Source code for clldutils.metadata

"""
JSON-LD - the serialization format used for metadata in CLDF datasets - supports nested data.
To make creating (and reading) this data simpler, this module provides a Python API to build data
structures which "know" how to read from/serialize to JSON-LD.

Usage:

.. code-block:: python

    >>> from clldutils.metadata import *
    >>> md = Metadata(
    ...     title='The Data',
    ...     publisher=Publisher(name='Data Press', place='anywhere'),
    ...     license=License(name='CC-BY-4.0'))
    >>> md.to_jsonld()['dc:license']
    OrderedDict([('name', 'Creative Commons Attribution 4.0'),
                 ('url', 'https://creativecommons.org/licenses/by/4.0/'),
                 ('icon', 'cc-by.png')])
    >>> Metadata.from_jsonld(md.to_jsonld()).publisher.place
    'anywhere'
"""
import collections
import urllib.parse

import attr

from clldutils import licenses

__all__ = ['Publisher', 'License', 'Metadata']


[docs]@attr.s
class Publisher:
    """
    The entity publishing a dataset.

    :ivar name: Name of the publisher.
    :ivar place: Place or address of the publisher, used in "traditional" publisher formats.
    :ivar url: URL linking to the "homepage" of the publisher.
    :ivar contact: An email address under which to contact the publisher of a dataset.
    """
    name = attr.ib(
        metadata=dict(ldkey="http://xmlns.com/foaf/0.1/name"),
        default=None)
    place = attr.ib(
        metadata=dict(ldkey="dc:Location"),
        default=None)
    url = attr.ib(
        metadata=dict(ldkey="http://xmlns.com/foaf/0.1/homepage"),
        default=None)
    contact = attr.ib(
        metadata=dict(ldkey="http://xmlns.com/foaf/0.1/mbox"),
        default=None)


[docs]@attr.s
class License:
    """
    The license under which a dataset is published, characterized with name, URL and an icon.
    """
    name = attr.ib(
        default="Creative Commons Attribution 4.0 International License")
    url = attr.ib(
        default="https://creativecommons.org/licenses/by/4.0/")
    icon = attr.ib(
        default="cc-by.png")

    def __attrs_post_init__(self):
        lic = licenses.find(self.name)
        if lic:
            self.name = lic.name
            self.url = lic.url


[docs]@attr.s
class Metadata:
    """
    Metadata about the published version(s) of a dataset.

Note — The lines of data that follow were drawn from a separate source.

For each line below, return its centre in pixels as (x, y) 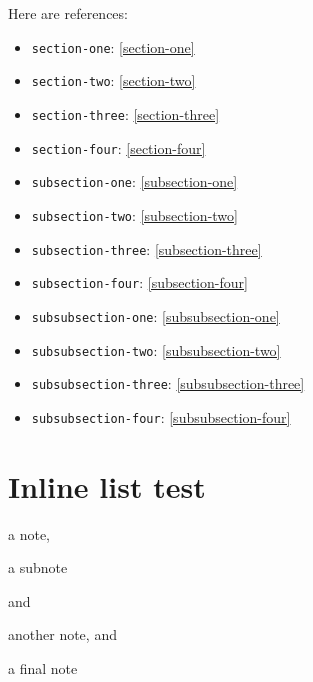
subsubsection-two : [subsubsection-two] (156, 349)
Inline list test (107, 485)
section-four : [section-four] (118, 147)
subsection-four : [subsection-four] (139, 282)
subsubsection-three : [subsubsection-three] (168, 383)
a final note (43, 667)
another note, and (62, 634)
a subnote (38, 567)
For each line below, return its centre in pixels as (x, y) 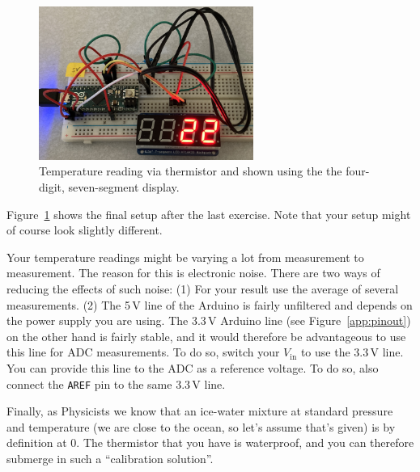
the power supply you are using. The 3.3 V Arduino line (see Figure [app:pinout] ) (209, 320)
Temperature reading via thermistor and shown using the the (191, 171)
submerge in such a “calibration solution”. (110, 458)
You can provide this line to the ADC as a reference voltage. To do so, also (193, 367)
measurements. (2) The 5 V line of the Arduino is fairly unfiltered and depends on (210, 304)
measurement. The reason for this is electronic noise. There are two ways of (193, 273)
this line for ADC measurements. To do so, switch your (143, 352)
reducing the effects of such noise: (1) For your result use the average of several (203, 288)
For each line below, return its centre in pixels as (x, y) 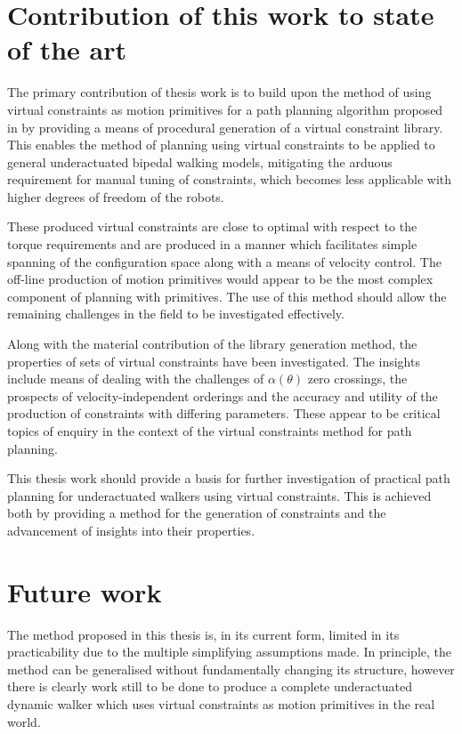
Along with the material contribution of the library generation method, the (212, 344)
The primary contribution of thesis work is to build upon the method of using (219, 92)
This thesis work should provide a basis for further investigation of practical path (229, 478)
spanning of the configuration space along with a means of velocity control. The (224, 261)
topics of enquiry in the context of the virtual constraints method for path (210, 431)
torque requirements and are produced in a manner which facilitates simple (212, 244)
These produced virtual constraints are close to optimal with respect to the (212, 226)
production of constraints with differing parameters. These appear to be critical (224, 413)
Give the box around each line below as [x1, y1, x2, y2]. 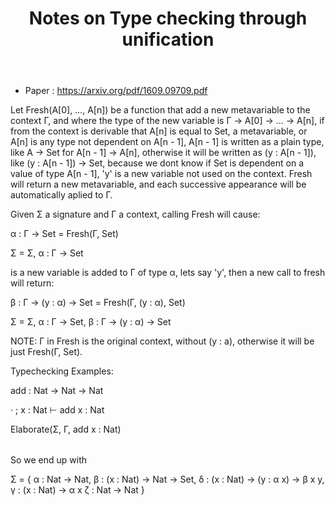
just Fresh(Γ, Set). [10, 346, 83, 358]
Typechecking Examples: [10, 365, 114, 377]
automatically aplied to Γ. [10, 189, 113, 201]
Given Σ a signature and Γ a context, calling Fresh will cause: [10, 208, 261, 221]
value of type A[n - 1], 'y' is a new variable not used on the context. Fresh [10, 168, 313, 180]
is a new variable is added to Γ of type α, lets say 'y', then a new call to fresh [10, 267, 326, 279]
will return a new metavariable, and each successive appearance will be [10, 178, 307, 191]
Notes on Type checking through [28, 7, 308, 30]
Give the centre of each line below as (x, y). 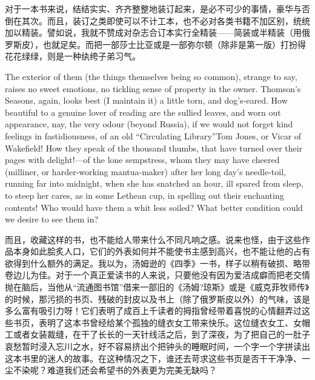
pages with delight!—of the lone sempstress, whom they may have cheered (142, 160)
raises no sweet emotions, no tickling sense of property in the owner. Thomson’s (153, 88)
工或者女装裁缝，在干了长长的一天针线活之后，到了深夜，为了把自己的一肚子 (157, 334)
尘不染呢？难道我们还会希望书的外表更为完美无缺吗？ (111, 370)
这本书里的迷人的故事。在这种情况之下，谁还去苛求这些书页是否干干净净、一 (157, 358)
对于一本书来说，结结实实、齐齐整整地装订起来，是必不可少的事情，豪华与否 (157, 8)
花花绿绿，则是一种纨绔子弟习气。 (73, 56)
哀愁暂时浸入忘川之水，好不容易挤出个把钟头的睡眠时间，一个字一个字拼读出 (157, 346)
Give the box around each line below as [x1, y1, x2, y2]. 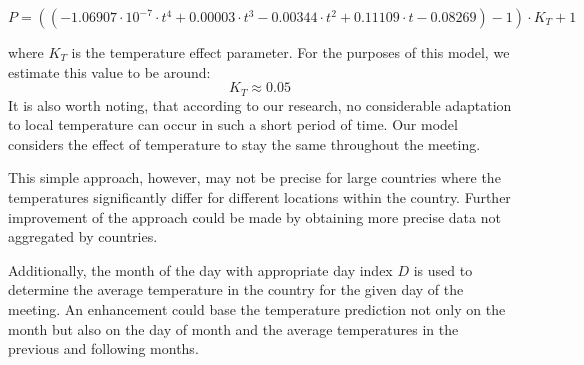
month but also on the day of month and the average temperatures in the [8, 318, 459, 339]
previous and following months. [8, 338, 199, 359]
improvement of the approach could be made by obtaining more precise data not [8, 206, 501, 227]
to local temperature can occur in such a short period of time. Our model [8, 114, 458, 135]
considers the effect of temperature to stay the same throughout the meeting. [8, 133, 481, 154]
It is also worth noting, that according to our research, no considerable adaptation [8, 94, 512, 115]
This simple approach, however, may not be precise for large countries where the [8, 167, 501, 188]
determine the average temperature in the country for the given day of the [8, 279, 464, 300]
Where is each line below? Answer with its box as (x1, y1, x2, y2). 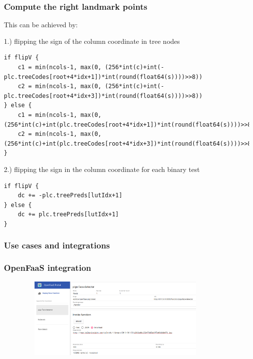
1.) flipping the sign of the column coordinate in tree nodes (4, 36, 180, 46)
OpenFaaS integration (4, 262, 91, 274)
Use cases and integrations (4, 239, 110, 251)
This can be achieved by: (4, 19, 78, 30)
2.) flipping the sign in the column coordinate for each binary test (4, 164, 200, 174)
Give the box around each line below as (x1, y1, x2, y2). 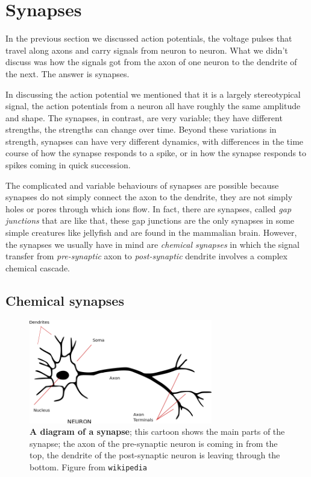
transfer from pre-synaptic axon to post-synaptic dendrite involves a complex (5, 250, 287, 262)
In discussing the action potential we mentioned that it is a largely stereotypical (5, 87, 301, 100)
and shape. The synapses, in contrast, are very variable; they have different (5, 111, 283, 124)
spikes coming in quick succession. (5, 159, 131, 171)
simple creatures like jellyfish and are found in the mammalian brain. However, (5, 226, 297, 239)
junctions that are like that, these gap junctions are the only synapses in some (5, 214, 295, 227)
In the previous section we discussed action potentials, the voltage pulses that (5, 32, 292, 45)
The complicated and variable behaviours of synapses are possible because (5, 178, 279, 191)
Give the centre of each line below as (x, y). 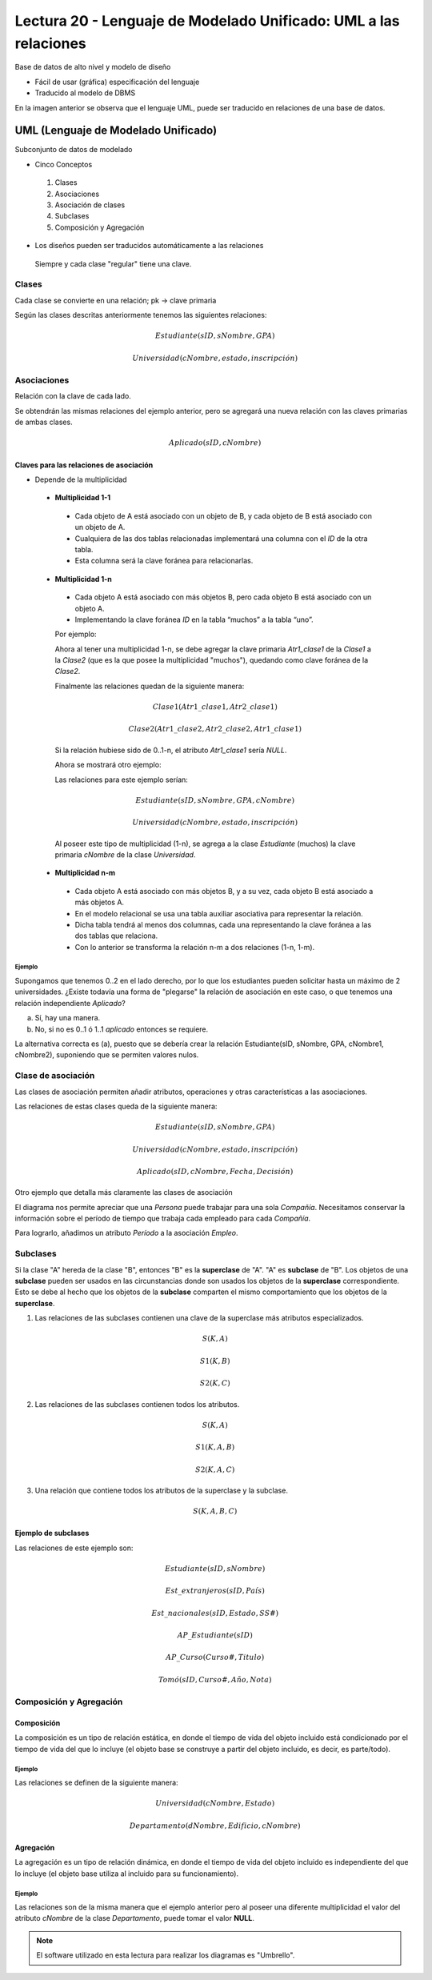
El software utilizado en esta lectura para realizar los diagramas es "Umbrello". (166, 1955)
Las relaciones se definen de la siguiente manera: (97, 1783)
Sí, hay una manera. (68, 1018)
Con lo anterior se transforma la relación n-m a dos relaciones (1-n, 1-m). (195, 947)
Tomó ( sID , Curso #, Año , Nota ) (215, 1679)
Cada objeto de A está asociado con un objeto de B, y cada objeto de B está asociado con (223, 515)
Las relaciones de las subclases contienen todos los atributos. (137, 1404)
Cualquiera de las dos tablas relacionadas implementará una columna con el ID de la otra (221, 538)
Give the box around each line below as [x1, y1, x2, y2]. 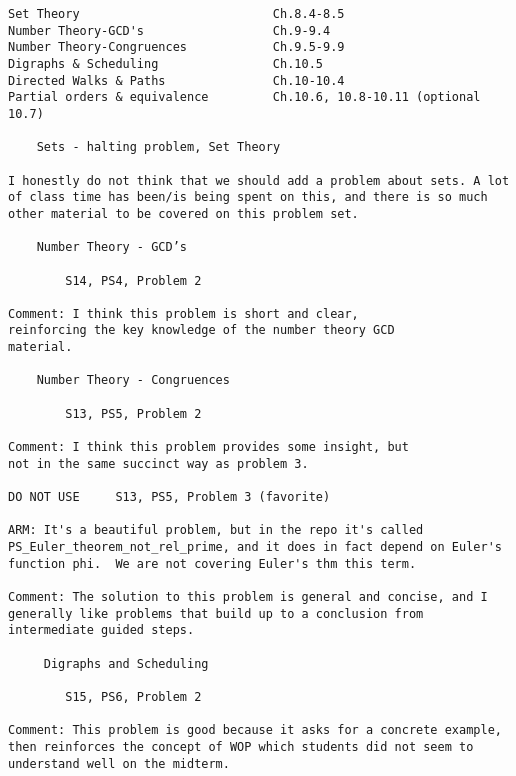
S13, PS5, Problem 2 [65, 406, 202, 421]
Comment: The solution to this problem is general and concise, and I [8, 589, 488, 604]
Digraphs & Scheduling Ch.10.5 [8, 56, 323, 71]
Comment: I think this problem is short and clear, [8, 306, 359, 321]
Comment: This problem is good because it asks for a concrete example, [8, 723, 502, 738]
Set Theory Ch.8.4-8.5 [8, 7, 345, 21]
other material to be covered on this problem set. [8, 206, 359, 221]
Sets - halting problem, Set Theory [36, 140, 281, 155]
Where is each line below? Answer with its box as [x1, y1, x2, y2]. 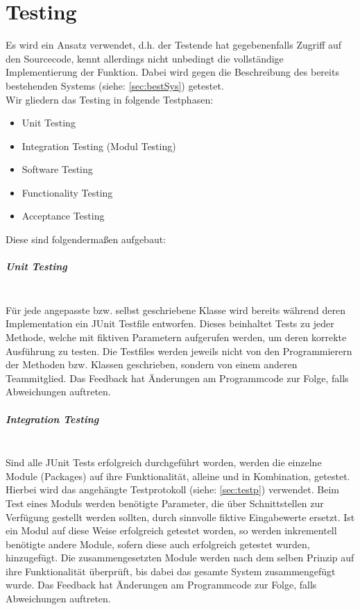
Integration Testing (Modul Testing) [22, 138, 176, 153]
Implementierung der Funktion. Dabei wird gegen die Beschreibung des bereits [6, 65, 339, 79]
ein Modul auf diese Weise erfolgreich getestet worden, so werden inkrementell [6, 523, 337, 538]
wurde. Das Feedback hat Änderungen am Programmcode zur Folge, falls [6, 577, 317, 592]
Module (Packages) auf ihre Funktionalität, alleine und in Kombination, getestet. [6, 468, 350, 483]
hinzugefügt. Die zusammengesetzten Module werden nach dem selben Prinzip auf [6, 550, 354, 565]
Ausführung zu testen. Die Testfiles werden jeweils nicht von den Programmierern [6, 343, 352, 358]
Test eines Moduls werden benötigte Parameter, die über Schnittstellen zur [6, 495, 324, 510]
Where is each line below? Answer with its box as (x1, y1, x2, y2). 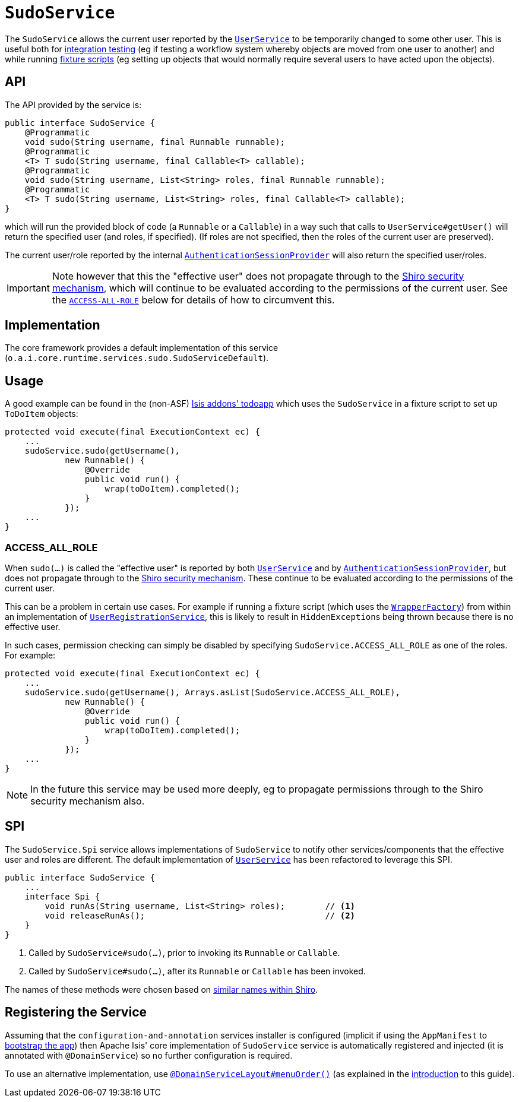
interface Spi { (24, 891, 100, 901)
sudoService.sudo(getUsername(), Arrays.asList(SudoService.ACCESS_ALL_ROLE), (24, 688, 400, 698)
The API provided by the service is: (5, 99, 142, 110)
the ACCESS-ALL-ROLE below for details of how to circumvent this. (52, 293, 335, 306)
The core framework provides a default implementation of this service (5, 343, 279, 353)
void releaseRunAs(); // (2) (45, 910, 356, 920)
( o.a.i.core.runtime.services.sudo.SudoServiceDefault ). (5, 353, 269, 363)
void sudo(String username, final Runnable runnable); (24, 137, 286, 147)

    :ivar Publisher publisher: The organisation or institution publishing the dataset.
    :ivar License license: The license under which the dataset can be used.
    :ivar str url: A URL under which the dataset can be browsed.
    :ivar str title: The title of the dataset.
    :ivar str description:
    """
    publisher = attr.ib(default=Publisher(), validator=attr.validators.instance_of(Publisher))
    license = attr.ib(default=License(), validator=attr.validators.instance_of(License))
    url = attr.ib(default=None)
    title = attr.ib(default=None)
    description = attr.ib(default=None)

    @classmethod
    def from_jsonld(cls, d, defaults=None):
        defaults = defaults or {}
        kw = {}
        for k, v in [
            ('dcat:accessURL', 'url'),
            ('dc:title', 'title'),
            ('dc:description', 'description'),
        ]:
            val = d.get(k) or defaults.get(v)
            if val:
                kw[v] = val
        for ldkey, cls_ in [('dc:publisher', Publisher), ('dc:license', License)]:
            ckw = {}
            dd = d.get(ldkey, {})
            for f in attr.fields(cls_):
                ckw[f.name] = dd.get(f.metadata.get('ldkey', f.name)) \
                    or defaults.get('{0}.{1}'.format(ldkey.split(':')[1], f.name))
            kw[cls_.__name__.lower()] = cls_(**{k: v for k, v in ckw.items() if v})
        return cls(**kw)

[docs]    def to_jsonld(self) -> collections.OrderedDict:
        """
        Returns a `dict` suitable for serialization as JSON-LD object, with the metadata tagged
        with suitable common properties.
        """
        items = [("@context", ["http://www.w3.org/ns/csvw", {"@language": "en"}])]
        for k, v in [
            ('dcat:accessURL', 'url'),
            ('dc:title', 'title'),
            ('dc:description', 'description'),
        ]:
            if getattr(self, v):
                items.append((k, getattr(self, v)))
        for ldkey, cls_ in [('dc:publisher', Publisher), ('dc:license', License)]:
            obj = getattr(self, ldkey.split(':')[1])
            json = collections.OrderedDict()
            for f in attr.fields(cls_):
                if getattr(obj, f.name):
                    json[f.metadata.get('ldkey', f.name)] = getattr(obj, f.name)
            items.append((ldkey, json))
        return collections.OrderedDict(items)

    @property
    def domain(self):
        return urllib.parse.urlparse(self.url).netloc